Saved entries

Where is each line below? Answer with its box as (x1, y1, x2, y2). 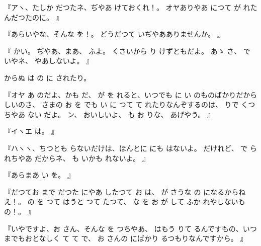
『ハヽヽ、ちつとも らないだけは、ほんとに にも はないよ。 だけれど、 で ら (4, 142, 257, 153)
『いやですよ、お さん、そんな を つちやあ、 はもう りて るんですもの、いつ (4, 223, 257, 233)
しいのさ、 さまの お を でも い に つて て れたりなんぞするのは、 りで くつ (4, 99, 255, 110)
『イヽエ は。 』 (4, 126, 58, 136)
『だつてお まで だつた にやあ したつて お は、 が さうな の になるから (4, 186, 239, 197)
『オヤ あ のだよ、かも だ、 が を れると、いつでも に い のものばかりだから (4, 89, 257, 100)
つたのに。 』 (18, 12, 63, 22)
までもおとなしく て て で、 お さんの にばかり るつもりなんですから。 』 (4, 233, 247, 243)
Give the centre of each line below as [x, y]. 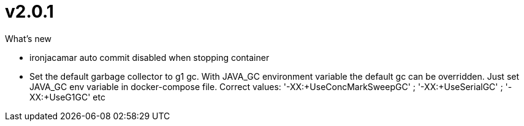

> [Directions]:
Beginning with the line that contains "までもおとなしく て て", repeat every remaining line of the data exactly, the last line included, and omit pictures.

> [Task output]:
までもおとなしく て て で、 お さんの にばかり るつもりなんですから。 』 (4, 233, 247, 243)
Give the centre of each line below as [x, y]. 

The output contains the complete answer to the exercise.